AH: I thought of the fact that the title could be read in both those ways. I liked the idea of songs that were lost, too, since there’s a traditional feel to a lot of the songs. Also, many of the songs have a sense of searching for something or chasing a feeling, and that chimes with the idea of looking for something that’s lost.

JC: Absolutely. Dean and Derek are so good that it was so great to bring them to some of these “lost songs” that I hadn’t played for years. It was wonderful to see what we could do with them. A lot of those songs took on life that they’ve never had before.

AH: That must bring a great sense of completion to you as a songwriter.

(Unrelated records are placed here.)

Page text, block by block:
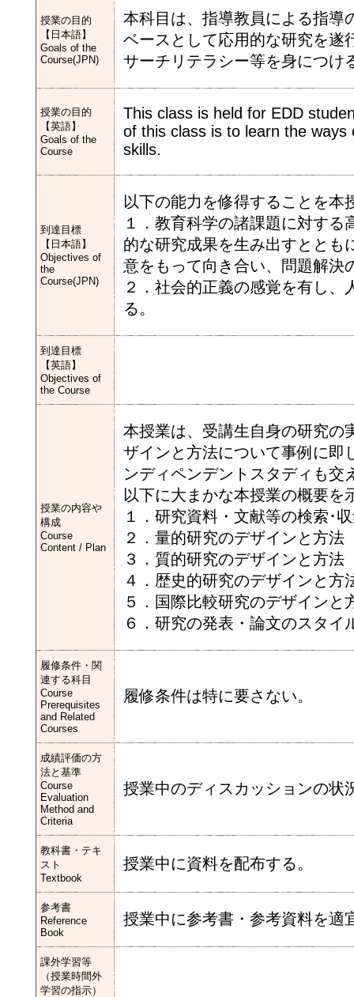
授業の目的
【日本語】
Goals of the
Course(JPN)
本科目は、指導教員による指導
ベースとして応用的な研究を遂
サーチリテラシー等を身につけ
授業の目的
【英語】
Goals of the
Course
This class is held for EDD
of this class is to learn the
skills.
到達目標
【日本語】
Objectives of
the
Course(JPN)
以下の能力を修得することを本
１．教育科学の諸課題に対す
的な研究成果を生み出すととも
意をもって向き合い、問題解決
２．社会的正義の感覚を有し
る。
到達目標
【英語】
Objectives of
the Course
授業の内容や
構成
Course
Content / Plan
本授業は、受講生自身の研究の
ザインと方法について事例に即
ンディペンデントスタディも交
以下に大まかな本授業の概要を
１．研究資料・文献等の検索･
２．量的研究のデザインと方法
３．質的研究のデザインと方法
４．歴史的研究のデザインと方
５．国際比較研究のデザインと
６．研究の発表・論文のスタイ
履修条件・関
連する科目
Course
Prerequisites
and Related
Courses
履修条件は特に要さない。
成績評価の方
法と基準
Course
Evaluation
Method and
Criteria
授業中のディスカッションの状
教科書・テキ
スト
Textbook
授業中に資料を配布する。
参考書
Reference
Book
授業中に参考書・参考資料を適
課外学習等
（授業時間外
学習の指示）
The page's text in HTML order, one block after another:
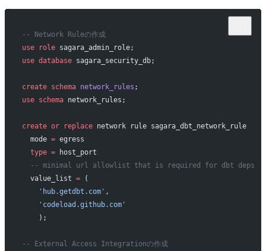
-- Network Ruleの作成
use role sagara_admin_role;
use database sagara_security_db;
create schema network_rules ;
use schema network_rules;
create or replace network rule sagara_dbt_network_rule
  mode
= egress
  type
= host_port
  -- minimal url allowlist that is required for dbt deps
  value_list
= (
    'hub.getdbt.com'
,
    'codeload.github.com'
    );
-- External Access Integrationの作成
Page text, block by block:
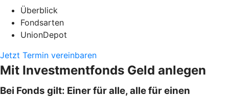
Überblick
Fondsarten
UnionDepot
Jetzt Termin vereinbaren
Mit Investmentfonds Geld anlegen
Bei Fonds gilt: Einer für alle, alle für einen
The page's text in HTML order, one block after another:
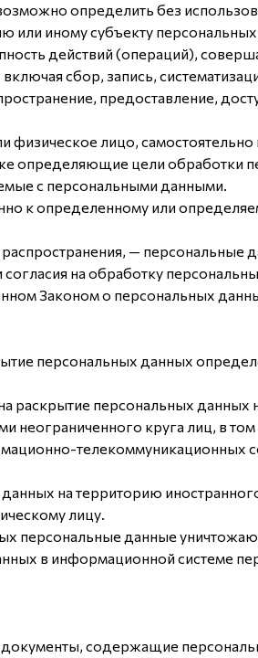
определить без
или иному субъекту
действий (операций),
сбор, запись,
предоставление,
лицо,
определяющие цели обработки
с персональными данными.
к определенному или
— персональные
на обработку
Законом о персональных
персональных данных
раскрытие персональных данных
неограниченного круга лиц, в
телекоммуникационных
на территорию
лицу.
персональные данные
в информационной системе
содержащие
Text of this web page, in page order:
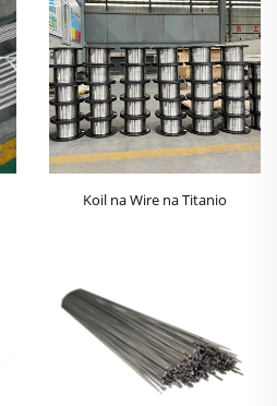
Koil na Wire na Titanio
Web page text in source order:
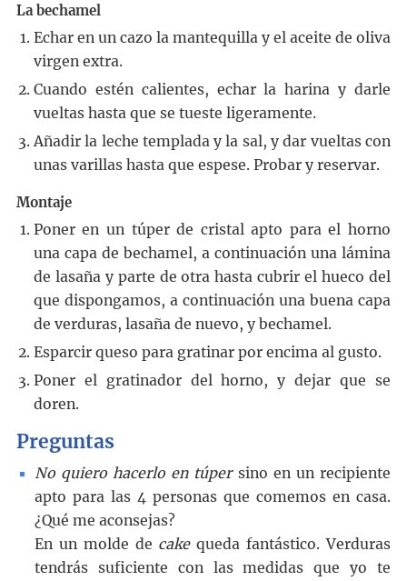
La bechamel
Echar en un cazo la mantequilla y el aceite de oliva
virgen extra.
Cuando estén calientes, echar la harina y darle
vueltas hasta que se tueste ligeramente.
Añadir la leche templada y la sal, y dar vueltas con
unas varillas hasta que espese. Probar y reservar.
Montaje
Poner en un túper de cristal apto para el horno
una capa de bechamel, a continuación una lámina
de lasaña y parte de otra hasta cubrir el hueco del
que dispongamos, a continuación una buena capa
de verduras, lasaña de nuevo, y bechamel.
Esparcir queso para gratinar por encima al gusto.
Poner el gratinador del horno, y dejar que se
doren.
Preguntas
No quiero hacerlo en túpersino en un recipiente
apto para las 4 personas que comemos en casa.
¿Qué me aconsejas?
En un molde de cakequeda fantástico. Verduras
tendrás suficiente con las medidas que yo te

JC: It’s so hard when you write a song and you play it, and the band doesn’t get it, and the audience doesn’t get it, but in your head, you know that it could be a good song if it just had the right energy. When you finally get that down and recorded, there is a sense of relief. It’s probably why you see some bands with the same song recorded a couple of times. They are trying to get it to the way they hear it in their heads.

AH: I noticed that you originally did a Kickstarter to create this album. Was that a learning experience for you guys?

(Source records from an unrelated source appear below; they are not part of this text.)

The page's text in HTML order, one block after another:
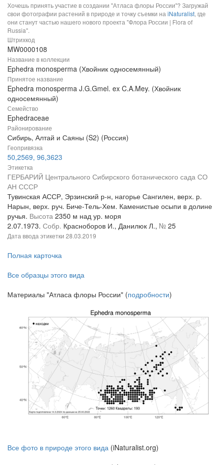
Хочешь принять участие в создании "Атласа флоры России"? Загружай
свои фотографии растений в природе и точку съемки на iNaturalist, где
они станут частью нашего нового проекта "Флора России | Flora of
Russia".
Штрихкод
MW0000108
Название в коллекции
Ephedra monosperma (Хвойник односемянный)
Принятое название
Ephedra monosperma J.G.Gmel. ex C.A.Mey. (Хвойник
односемянный)
Семейство
Ephedraceae
Районирование
Сибирь, Алтай и Саяны (S2) (Россия)
Геопривязка
50,2569, 96,3623
Этикетка
ГЕРБАРИЙ Центрального Сибирского ботанического сада СО
АН СССР
Тувинская АССР, Эрзинский р-н, нагорье Сангилен, верх. р.
Нарын, верх. руч. Биче-Тель-Хем. Каменистые осыпи в долине
ручья. Высота 2350 м над ур. моря
2.07.1973. Собр. Красноборов И., Данилюк Л., № 25
Дата ввода этикетки 28.03.2019
Полная карточка
Все образцы этого вида
Материалы "Атласа флоры России" (подробности)
Все фото в природе этого вида (iNaturalist.org)
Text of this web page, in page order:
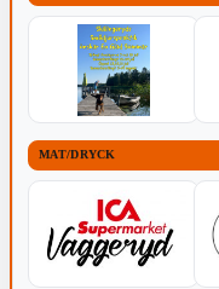
MAT/DRYCK
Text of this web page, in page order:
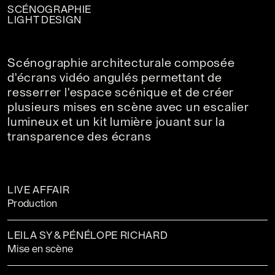
SCÉNOGRAPHIE
LIGHT DESIGN
Scénographie architecturale composée
d'écrans vidéo angulés permettant de
resserrer l'espace scénique et de créer
plusieurs mises en scène avec un escalier
lumineux et un kit lumière jouant sur la
transparence des écrans
LIVE AFFAIR
Production
LEILA SY & PÉNÉLOPE RICHARD
Mise en scène

JC: The cool thing about it is that something that’s always been hard for me is self-promotion. In the past, I tried not to put too much pressure on people. But with Kickstarter, you really have to say to people, “This album is going to be great. This is why you should support it.” That was really good for me, to have that lesson in plain old self-promotion. I think we had almost 400 backers, and all those people couldn’t wait to hear the album, which was great. To have that excitement was the best part.